Question: How do you see the end of apartheid?
“Apartheid is a scheme, a device and a machinery for keeping a White minority in political and economic power in South Africa. It is also a machinery which serves the interests of international big business. It hinges on the colour of the skin and has placed the entire African population at the economic beck and call of this White minority which in turn, by holding the reins of exploitation, becomes the agent of colonial and imperial interests. On the African continent, the concentration in South Africa of 3½ million Whites holding 15 million Africans in subjugation makes that part of Africa a big prize for overseas investors.
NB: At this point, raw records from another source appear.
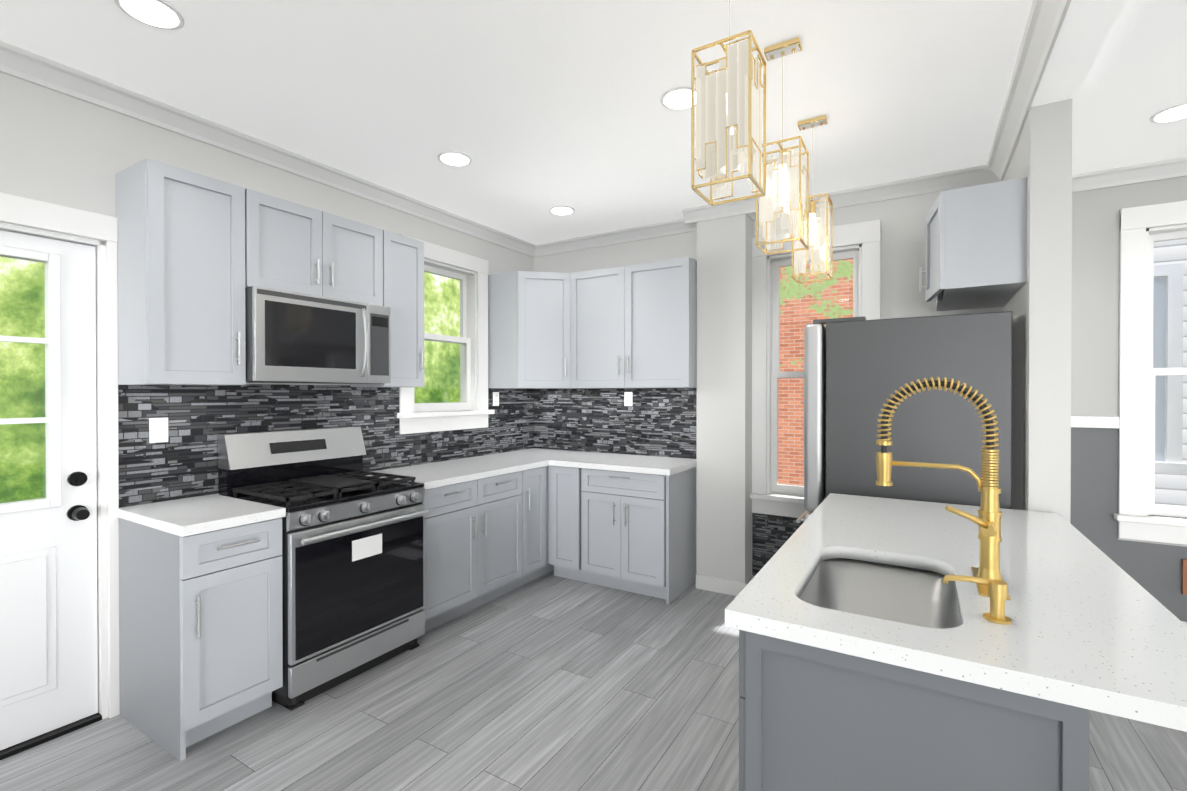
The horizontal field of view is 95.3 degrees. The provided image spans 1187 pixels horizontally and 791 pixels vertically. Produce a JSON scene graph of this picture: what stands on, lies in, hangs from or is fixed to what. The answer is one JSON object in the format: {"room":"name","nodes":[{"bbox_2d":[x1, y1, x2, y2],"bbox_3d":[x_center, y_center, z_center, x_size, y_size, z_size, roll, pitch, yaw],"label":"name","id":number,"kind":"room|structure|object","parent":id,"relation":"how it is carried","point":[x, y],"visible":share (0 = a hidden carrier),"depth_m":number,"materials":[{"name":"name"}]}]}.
{"room":"kitchen","nodes":[
{"label":"kitchen","id":0,"kind":"room"},
{"bbox_2d":[0,72,532,605],"bbox_3d":[-2.237,0.037,2.342,0.160,2.750,6.560,0,0,31],"label":"wall","id":1,"kind":"structure","parent":0,"point":[58,148],"depth_m":2.37,"materials":[{"name":"grey paint"}]},
{"bbox_2d":[0,230,97,750],"bbox_3d":[-2.385,0.373,1.989,0.117,2.039,0.862,0,0,31],"label":"exterior door","id":2,"kind":"structure","parent":1,"relation":"in","point":[48,624],"depth_m":2.25,"materials":[{"name":"white"}]},
{"bbox_2d":[0,192,119,759],"bbox_3d":[-2.439,0.317,1.989,0.184,2.195,1.035,0,0,31],"label":"door frame","id":3,"kind":"structure","parent":1,"relation":"attached to","point":[73,223],"depth_m":2.36,"materials":[{"name":"white wood"}]},
{"bbox_2d":[116,159,251,385],"bbox_3d":[-1.873,-0.513,2.467,0.326,0.930,0.378,0,0,31],"label":"upper cabinet","id":4,"kind":"object","parent":1,"relation":"attached to","point":[197,254],"depth_m":2.35,"materials":[{"name":"grey wood"}]},
{"bbox_2d":[0,40,538,256],"bbox_3d":[-2.174,-1.294,2.202,0.085,0.085,6.400,0,0,31],"label":"crown molding","id":5,"kind":"structure","parent":1,"relation":"attached to","point":[15,61],"depth_m":2.68,"materials":[{"name":"white wood"}]},
{"bbox_2d":[252,190,387,306],"bbox_3d":[-1.577,-0.749,2.953,0.326,0.465,0.758,0,0,31],"label":"upper cabinet","id":6,"kind":"object","parent":1,"relation":"attached to","point":[298,248],"depth_m":2.84,"materials":[{"name":"grey wood"}]},
{"bbox_2d":[245,286,390,383],"bbox_3d":[-1.527,-0.291,2.925,0.444,0.444,0.754,0,0,31],"label":"over-the-range microwave","id":7,"kind":"object","parent":6,"relation":"attached to","point":[293,337],"visible":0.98,"depth_m":2.76,"materials":[{"name":"grey metal"}]},
{"bbox_2d":[118,384,533,507],"bbox_3d":[-1.327,0.212,3.678,0.008,0.555,3.010,0,0,31],"label":"backsplash","id":8,"kind":"structure","parent":1,"relation":"attached to","point":[182,463],"depth_m":2.90,"materials":[{"name":"tile"}]},
{"bbox_2d":[149,418,167,442],"bbox_3d":[-2.021,0.161,2.516,0.009,0.115,0.072,0,0,31],"label":"outlet","id":9,"kind":"object","parent":8,"relation":"attached to","point":[158,430],"depth_m":2.51,"materials":[{"name":"white plastic"}]},
{"bbox_2d":[350,231,423,386],"bbox_3d":[-1.300,-0.519,3.412,0.326,0.930,0.308,0,0,31],"label":"upper cabinet","id":10,"kind":"object","parent":1,"relation":"attached to","point":[405,254],"depth_m":3.35,"materials":[{"name":"grey wood"}]},
{"bbox_2d":[397,234,494,433],"bbox_3d":[-1.141,-0.417,4.078,0.232,1.360,0.910,0,0,31],"label":"window","id":11,"kind":"structure","parent":1,"relation":"in","point":[469,410],"depth_m":4.26,"materials":[{"name":"white wood"}]},
{"bbox_2d":[493,392,498,405],"bbox_3d":[-0.812,0.028,4.509,0.009,0.115,0.072,0,0,31],"label":"outlet","id":12,"kind":"object","parent":1,"relation":"attached to","point":[495,394],"depth_m":4.50,"materials":[{"name":"white plastic"}]},
{"bbox_2d":[0,570,1186,790],"bbox_3d":[0.300,1.445,0.980,5.920,0.050,7.170,0,0,31],"label":"floor","id":13,"kind":"structure","parent":0,"point":[548,682],"depth_m":2.30,"materials":[{"name":"grey wood"}]},
{"bbox_2d":[119,518,282,760],"bbox_3d":[-1.731,0.975,2.393,0.656,0.875,0.385,0,0,31],"label":"base cabinet","id":14,"kind":"object","parent":13,"relation":"on","point":[200,636],"visible":0.92,"depth_m":2.23,"materials":[{"name":"grey wood"}]},
{"bbox_2d":[117,494,285,536],"bbox_3d":[-1.734,0.517,2.389,0.634,0.040,0.394,0,0,31],"label":"countertop","id":15,"kind":"structure","parent":14,"relation":"on","point":[184,517],"depth_m":2.30,"materials":[{"name":"stone"}]},
{"bbox_2d":[218,426,428,710],"bbox_3d":[-1.388,0.802,2.862,0.698,1.215,0.762,0,0,31],"label":"gas range","id":16,"kind":"object","parent":13,"relation":"on","point":[353,567],"visible":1,"depth_m":2.71,"materials":[{"name":"grey metal"}]},
{"bbox_2d":[422,466,545,631],"bbox_3d":[-0.761,0.965,4.016,0.630,0.875,1.850,0,0,31],"label":"base cabinet","id":17,"kind":"object","parent":13,"relation":"on","point":[487,539],"depth_m":3.50,"materials":[{"name":"grey wood"}]},
{"bbox_2d":[366,448,583,489],"bbox_3d":[-0.743,0.508,3.997,0.660,0.040,1.842,0,0,31],"label":"countertop","id":18,"kind":"structure","parent":17,"relation":"on","point":[438,474],"depth_m":3.73,"materials":[{"name":"stone"}]},
{"bbox_2d":[546,465,696,604],"bbox_3d":[0.234,0.965,4.115,0.968,0.875,0.650,0,0,31],"label":"base cabinet","id":19,"kind":"object","parent":13,"relation":"on","point":[626,531],"depth_m":3.85,"materials":[{"name":"grey wood"}]},
{"bbox_2d":[554,452,696,475],"bbox_3d":[0.261,0.507,4.095,0.954,0.040,0.634,0,0,31],"label":"countertop","id":20,"kind":"structure","parent":19,"relation":"on","point":[656,465],"depth_m":3.95,"materials":[{"name":"stone"}]},
{"bbox_2d":[796,311,1012,522],"bbox_3d":[1.696,0.501,3.040,0.956,1.815,0.800,0,0,31],"label":"refrigerator","id":21,"kind":"object","parent":13,"relation":"on","point":[858,371],"visible":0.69,"depth_m":2.66,"materials":[{"name":"grey metal"}]},
{"bbox_2d":[725,621,1104,790],"bbox_3d":[1.024,0.978,1.838,0.655,0.875,1.688,0,0,31],"label":"kitchen island","id":22,"kind":"object","parent":13,"relation":"on","point":[814,715],"depth_m":1.11,"materials":[{"name":"painted wood"},{"name":"quartz"}]},
{"bbox_2d":[725,493,1186,731],"bbox_3d":[1.136,0.521,1.777,0.892,0.040,1.720,0,0,31],"label":"island countertop","id":23,"kind":"structure","parent":22,"relation":"on","point":[1085,629],"depth_m":1.25,"materials":[{"name":"white stone"}]},
{"bbox_2d":[801,553,952,628],"bbox_3d":[0.783,0.644,1.484,0.384,0.227,0.614,0,0,31],"label":"sink","id":24,"kind":"object","parent":23,"relation":"in","point":[901,589],"depth_m":1.72,"materials":[{"name":"silver metal"}]},
{"bbox_2d":[876,377,1012,600],"bbox_3d":[0.959,0.225,1.509,0.302,0.555,0.250,0,0,31],"label":"faucet","id":25,"kind":"object","parent":23,"relation":"on","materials":[{"name":"gold metal"}]},
{"bbox_2d":[941,575,1011,624],"bbox_3d":[0.873,0.459,1.235,0.132,0.090,0.052,0,0,31],"label":"soap dispenser","id":26,"kind":"object","parent":23,"relation":"on","point":[997,589],"depth_m":1.21,"materials":[{"name":"gold metal"}]},
{"bbox_2d":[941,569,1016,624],"bbox_3d":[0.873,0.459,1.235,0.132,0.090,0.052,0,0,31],"label":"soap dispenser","id":27,"kind":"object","parent":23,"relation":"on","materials":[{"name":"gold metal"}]},
{"bbox_2d":[1023,98,1072,522],"bbox_3d":[2.002,0.077,2.390,0.140,2.670,0.140,0,0,31],"label":"post","id":28,"kind":"object","parent":13,"relation":"on","point":[1047,342],"visible":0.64,"depth_m":2.33,"materials":[{"name":"grey paint"}]},
{"bbox_2d":[0,0,1186,244],"bbox_3d":[0.300,-1.355,0.964,5.920,0.050,7.170,0,0,31],"label":"ceiling","id":29,"kind":"structure","parent":0,"point":[534,110],"depth_m":2.33,"materials":[{"name":"white paint"}]},
{"bbox_2d":[114,0,184,29],"bbox_3d":[-1.535,-1.330,1.873,0.190,0.008,0.190,0,0,31],"label":"recessed light","id":30,"kind":"object","parent":29,"relation":"in","point":[161,14],"visible":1,"depth_m":1.88,"materials":[{"name":"white plastic"}]},
{"bbox_2d":[437,151,471,166],"bbox_3d":[-0.785,-1.337,3.061,0.190,0.008,0.190,0,0,31],"label":"recessed light","id":31,"kind":"object","parent":29,"relation":"in","point":[454,158],"visible":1,"depth_m":3.05,"materials":[{"name":"white plastic"}]},
{"bbox_2d":[549,206,574,214],"bbox_3d":[-0.229,-1.342,3.929,0.190,0.008,0.190,0,0,31],"label":"recessed light","id":32,"kind":"object","parent":29,"relation":"in","point":[561,210],"visible":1,"depth_m":3.91,"materials":[{"name":"white plastic"}]},
{"bbox_2d":[660,86,695,109],"bbox_3d":[0.396,-1.333,2.433,0.190,0.008,0.190,0,0,31],"label":"recessed light","id":33,"kind":"object","parent":29,"relation":"in","point":[677,98],"visible":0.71,"depth_m":2.42,"materials":[{"name":"white plastic"}]},
{"bbox_2d":[691,0,766,205],"bbox_3d":[0.377,-0.948,1.499,0.162,0.768,0.162,0,0,31],"label":"pendant light","id":34,"kind":"object","parent":29,"relation":"hanging from","point":[728,117],"visible":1,"depth_m":1.46,"materials":[{"name":"gold metal"}]},
{"bbox_2d":[756,37,808,254],"bbox_3d":[0.725,-0.952,2.071,0.162,0.768,0.162,0,0,31],"label":"pendant light","id":35,"kind":"object","parent":29,"relation":"hanging from","point":[772,200],"visible":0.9,"depth_m":2.05,"materials":[{"name":"gold metal"}]},
{"bbox_2d":[791,115,832,282],"bbox_3d":[1.067,-0.955,2.636,0.162,0.768,0.162,0,0,31],"label":"pendant light","id":36,"kind":"object","parent":29,"relation":"hanging from","point":[801,257],"visible":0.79,"depth_m":2.61,"materials":[{"name":"gold metal"}]},
{"bbox_2d":[1031,0,1125,106],"bbox_3d":[0.593,-1.284,0.050,0.150,0.080,5.590,0,0,31],"label":"ceiling beam","id":37,"kind":"structure","parent":29,"relation":"attached to","point":[1086,28],"depth_m":1.95,"materials":[{"name":"white paint"}]},
{"bbox_2d":[1149,103,1186,122],"bbox_3d":[2.761,-1.334,2.553,0.190,0.008,0.190,0,0,31],"label":"recessed light","id":38,"kind":"object","parent":29,"relation":"in","point":[1175,113],"visible":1,"depth_m":2.56,"materials":[{"name":"white plastic"}]},
{"bbox_2d":[696,214,752,582],"bbox_3d":[0.956,0.028,3.937,0.355,2.750,0.200,0,0,31],"label":"wall","id":39,"kind":"structure","parent":0,"point":[724,418],"depth_m":3.85,"materials":[{"name":"grey paint"}]},
{"bbox_2d":[676,198,758,227],"bbox_3d":[0.881,-1.303,3.807,0.525,0.085,0.085,0,0,31],"label":"crown molding","id":40,"kind":"structure","parent":39,"relation":"attached to","point":[692,215],"depth_m":3.82,"materials":[{"name":"white wood"}]},
{"bbox_2d":[696,574,748,595],"bbox_3d":[0.906,1.354,3.850,0.369,0.100,0.014,0,0,31],"label":"baseboard","id":41,"kind":"structure","parent":39,"relation":"attached to","point":[721,585],"depth_m":3.85,"materials":[{"name":"white wood"}]},
{"bbox_2d":[533,191,1001,518],"bbox_3d":[0.898,0.027,4.183,3.612,2.750,0.160,0,0,31],"label":"wall","id":42,"kind":"structure","parent":0,"point":[903,240],"depth_m":3.48,"materials":[{"name":"grey paint"}]},
{"bbox_2d":[488,270,575,388],"bbox_3d":[-0.421,-0.525,4.521,0.679,0.930,0.620,0,0,31],"label":"upper cabinet","id":43,"kind":"object","parent":42,"relation":"attached to","point":[532,314],"depth_m":4.33,"materials":[{"name":"grey wood"}]},
{"bbox_2d":[534,388,696,458],"bbox_3d":[0.163,0.208,4.529,1.612,0.555,0.008,0,0,31],"label":"backsplash","id":44,"kind":"structure","parent":42,"relation":"attached to","point":[661,422],"depth_m":4.50,"materials":[{"name":"tile"}]},
{"bbox_2d":[624,392,631,405],"bbox_3d":[0.287,0.028,4.443,0.072,0.115,0.009,0,0,31],"label":"outlet","id":45,"kind":"object","parent":44,"relation":"attached to","point":[627,395],"depth_m":4.44,"materials":[{"name":"white plastic"}]},
{"bbox_2d":[536,220,696,255],"bbox_3d":[0.165,-1.307,4.467,1.555,0.085,0.100,0,0,31],"label":"crown molding","id":46,"kind":"structure","parent":42,"relation":"attached to","point":[666,228],"depth_m":4.47,"materials":[{"name":"white"}]},
{"bbox_2d":[576,257,696,387],"bbox_3d":[0.297,-0.523,4.235,1.069,0.930,0.363,0,0,31],"label":"upper cabinet","id":47,"kind":"object","parent":42,"relation":"attached to","point":[631,326],"depth_m":4.05,"materials":[{"name":"grey wood"}]},
{"bbox_2d":[750,219,880,576],"bbox_3d":[1.528,0.104,3.758,0.870,2.480,0.232,0,0,31],"label":"window","id":48,"kind":"structure","parent":42,"relation":"in","point":[865,255],"depth_m":3.87,"materials":[{"name":"white wood"}]},
{"bbox_2d":[748,165,987,221],"bbox_3d":[1.715,-1.302,3.527,1.360,0.085,0.100,0,0,31],"label":"crown molding","id":49,"kind":"structure","parent":42,"relation":"attached to","point":[972,176],"depth_m":3.39,"materials":[{"name":"white wood"}]},
{"bbox_2d":[1002,124,1024,509],"bbox_3d":[2.391,0.033,3.066,0.098,2.750,1.420,0,0,31],"label":"wall","id":50,"kind":"structure","parent":0,"point":[1015,170],"depth_m":2.66,"materials":[{"name":"grey paint"}]},
{"bbox_2d":[919,177,1026,310],"bbox_3d":[1.979,-0.746,2.882,0.414,0.470,0.825,0,0,31],"label":"upper cabinet","id":51,"kind":"object","parent":50,"relation":"attached to","point":[976,246],"visible":1,"depth_m":2.53,"materials":[{"name":"grey wood"}]},
{"bbox_2d":[984,0,1071,182],"bbox_3d":[0.703,-1.284,0.457,0.085,0.085,6.400,0,0,31],"label":"crown molding","id":52,"kind":"structure","parent":50,"relation":"attached to","point":[1046,18],"depth_m":2.19,"materials":[{"name":"white"}]},
{"bbox_2d":[1071,176,1186,546],"bbox_3d":[3.704,0.034,3.006,2.210,2.750,0.160,0,0,31],"label":"wall","id":53,"kind":"structure","parent":0,"point":[1095,303],"depth_m":3.29,"materials":[{"name":"grey paint"}]},
{"bbox_2d":[1071,416,1119,427],"bbox_3d":[3.587,0.164,2.969,2.050,0.070,0.018,0,0,31],"label":"trim","id":54,"kind":"structure","parent":53,"relation":"attached to","point":[1094,422],"depth_m":3.29,"materials":[{"name":"white"}]},
{"bbox_2d":[1070,427,1186,621],"bbox_3d":[3.593,0.804,2.982,2.050,1.210,0.004,0,0,31],"label":"wall","id":55,"kind":"structure","parent":53,"relation":"attached to","point":[1154,570],"depth_m":3.27,"materials":[{"name":"grey paint"}]},
{"bbox_2d":[1182,559,1186,594],"bbox_3d":[3.611,1.039,2.955,0.550,0.200,0.027,0,0,31],"label":"air vent","id":56,"kind":"object","parent":55,"relation":"in","point":[1184,576],"visible":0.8,"depth_m":3.09,"materials":[{"name":"brown"}]},
{"bbox_2d":[1072,156,1186,192],"bbox_3d":[3.572,-1.299,2.936,2.050,0.085,0.085,0,0,31],"label":"crown molding","id":57,"kind":"structure","parent":53,"relation":"attached to","point":[1176,167],"depth_m":3.18,"materials":[{"name":"white wood"}]},
{"bbox_2d":[1114,200,1186,544],"bbox_3d":[3.613,-0.129,3.019,1.060,1.965,0.232,0,0,31],"label":"window","id":58,"kind":"structure","parent":53,"relation":"in","point":[1138,507],"depth_m":3.19,"materials":[{"name":"white wood"}]},
{"label":"outside","id":59,"kind":"structure","parent":0,"visible":0},
{"bbox_2d":[0,257,459,502],"bbox_3d":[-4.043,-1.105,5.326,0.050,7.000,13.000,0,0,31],"label":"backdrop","id":60,"kind":"structure","parent":59,"point":[24,384],"depth_m":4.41,"materials":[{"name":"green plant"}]},
{"bbox_2d":[778,259,852,485],"bbox_3d":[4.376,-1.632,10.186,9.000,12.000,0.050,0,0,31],"label":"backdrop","id":61,"kind":"structure","parent":59,"point":[786,401],"depth_m":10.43,"materials":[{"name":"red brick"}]},
{"bbox_2d":[1153,239,1186,505],"bbox_3d":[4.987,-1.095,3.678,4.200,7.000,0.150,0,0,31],"label":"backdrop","id":62,"kind":"structure","parent":59,"point":[1180,356],"depth_m":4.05,"materials":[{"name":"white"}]}
]}
“The end of apartheid therefore must mean the dismantling of this machinery – the elimination of the agents which the White minority are, and the destruction of the means of exploitation of the African people. This is how I see the end of apartheid. It will therefore represent a transfer of political and economic power from the minority of Whites to the majority of peoples of all colours. There will be no racial discrimination because it will have ceased to serve the cause of exploitation. The bountiful wealth of our country will be shared by all its citizens.
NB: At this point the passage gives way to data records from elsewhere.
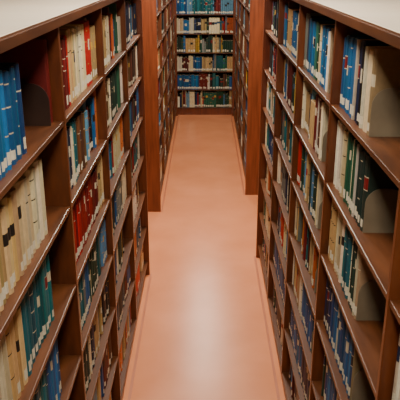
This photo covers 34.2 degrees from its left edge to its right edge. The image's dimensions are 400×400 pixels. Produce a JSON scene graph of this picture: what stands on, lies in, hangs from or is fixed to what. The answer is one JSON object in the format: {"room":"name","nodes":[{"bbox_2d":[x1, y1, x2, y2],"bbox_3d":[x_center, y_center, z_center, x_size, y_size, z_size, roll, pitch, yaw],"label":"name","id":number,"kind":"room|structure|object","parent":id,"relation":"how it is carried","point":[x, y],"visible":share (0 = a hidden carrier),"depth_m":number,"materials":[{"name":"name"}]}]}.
{"room":"library","nodes":[
{"label":"library","id":0,"kind":"room"},
{"bbox_2d":[122,115,285,399],"bbox_3d":[0.035,0.768,5.301,6.400,0.100,13.420,0,20,0],"label":"floor","id":1,"kind":"structure","parent":0,"point":[204,335],"depth_m":5.32,"materials":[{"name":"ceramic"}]},
{"bbox_2d":[0,0,149,399],"bbox_3d":[-0.766,0.339,2.941,0.648,2.333,4.685,0,20,0],"label":"bookcase","id":2,"kind":"object","parent":1,"relation":"on","point":[21,21],"visible":0.58,"depth_m":2.53,"materials":[{"name":"brown wood"}]},
{"bbox_2d":[20,83,50,125],"bbox_3d":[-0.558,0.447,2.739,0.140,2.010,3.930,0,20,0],"label":"bookend","id":3,"kind":"object","parent":2,"relation":"in","point":[35,101],"visible":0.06,"depth_m":2.12,"materials":[{"name":"metal"}]},
{"bbox_2d":[0,0,143,399],"bbox_3d":[-0.607,0.311,2.923,0.249,2.139,4.607,0,20,0],"label":"books","id":4,"kind":"object","parent":2,"relation":"in","point":[23,219],"visible":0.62,"depth_m":2.39,"materials":[{"name":"paper"}]},
{"bbox_2d":[128,273,151,399],"bbox_3d":[-0.435,1.429,3.355,0.018,0.001,4.655,0,20,0],"label":"trim","id":5,"kind":"structure","parent":1,"relation":"on","point":[150,275],"depth_m":4.55,"materials":[{"name":"orange wood"}]},
{"bbox_2d":[142,0,177,211],"bbox_3d":[-0.722,-1.760,8.650,0.648,2.333,4.580,0,20,0],"label":"bookcase","id":6,"kind":"object","parent":1,"relation":"on","point":[151,19],"visible":0.41,"depth_m":6.80,"materials":[{"name":"brown wood"}]},
{"bbox_2d":[156,0,174,181],"bbox_3d":[-0.544,-1.789,8.634,0.214,2.139,4.508,0,20,0],"label":"books","id":7,"kind":"object","parent":6,"relation":"in","point":[160,146],"visible":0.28,"depth_m":8.16,"materials":[{"name":"paper"}]},
{"bbox_2d":[161,115,178,211],"bbox_3d":[-0.391,-0.668,9.059,0.018,0.001,4.600,0,20,0],"label":"trim","id":8,"kind":"structure","parent":1,"relation":"on","point":[178,115],"depth_m":8.34,"materials":[{"name":"orange wood"}]},
{"bbox_2d":[177,0,233,114],"bbox_3d":[0.083,-2.620,10.991,3.060,2.333,0.348,0,20,0],"label":"bookcase","id":9,"kind":"object","parent":1,"relation":"on","point":[203,110],"visible":0.16,"depth_m":11.18,"materials":[{"name":"brown wood"}]},
{"bbox_2d":[176,0,232,106],"bbox_3d":[0.082,-2.638,10.943,2.992,2.139,0.213,0,20,0],"label":"books","id":10,"kind":"object","parent":9,"relation":"in","point":[204,80],"visible":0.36,"depth_m":10.93,"materials":[{"name":"paper"}]},
{"bbox_2d":[231,115,244,194],"bbox_3d":[0.521,-0.759,9.306,0.018,0.001,4.060,0,20,0],"label":"trim","id":11,"kind":"structure","parent":1,"relation":"on","point":[231,115],"depth_m":8.65,"materials":[{"name":"orange wood"}]},
{"bbox_2d":[232,0,263,194],"bbox_3d":[0.852,-1.849,8.892,0.648,2.333,4.040,0,20,0],"label":"bookcase","id":12,"kind":"object","parent":1,"relation":"on","point":[253,31],"visible":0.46,"depth_m":7.26,"materials":[{"name":"brown wood"}]},
{"bbox_2d":[234,0,249,165],"bbox_3d":[0.675,-1.880,8.881,0.213,2.139,3.971,0,20,0],"label":"books","id":13,"kind":"object","parent":12,"relation":"in","point":[236,0],"visible":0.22,"depth_m":8.55,"materials":[{"name":"paper"}]},
{"bbox_2d":[254,256,279,399],"bbox_3d":[0.477,1.333,3.619,0.018,0.001,4.780,0,20,0],"label":"trim","id":14,"kind":"structure","parent":1,"relation":"on","point":[255,260],"depth_m":4.63,"materials":[{"name":"orange wood"}]},
{"bbox_2d":[256,0,399,399],"bbox_3d":[0.808,0.244,3.200,0.648,2.333,4.810,0,20,0],"label":"bookcase","id":15,"kind":"object","parent":1,"relation":"on","point":[375,342],"visible":0.61,"depth_m":2.68,"materials":[{"name":"brown wood"}]},
{"bbox_2d":[262,0,399,399],"bbox_3d":[0.629,0.216,3.186,0.212,2.136,4.736,0,20,0],"label":"books","id":16,"kind":"object","parent":15,"relation":"in","point":[371,65],"visible":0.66,"depth_m":2.65,"materials":[{"name":"paper"}]}
]}
“Here again the detailed process by which these ultimate objectives will be achieved must be left for the decision by the masses after victory. But it is important to emphasize that not even victory in the battlefield represents the end of the struggle for the true independence of the people. It is therefore not possible to spell out how the total and final end of apartheid and all that it means and has meant will be attained. BUT THAT THE PEOPLE OF SOUTH AFRICA WILL ATTAIN IT IS HISTORICALLY CERTAIN.”
Oliver Tambo: “Southern Africa, South Africa and the ANC”, Sechaba, Vol. 2 No. 4, April 1968.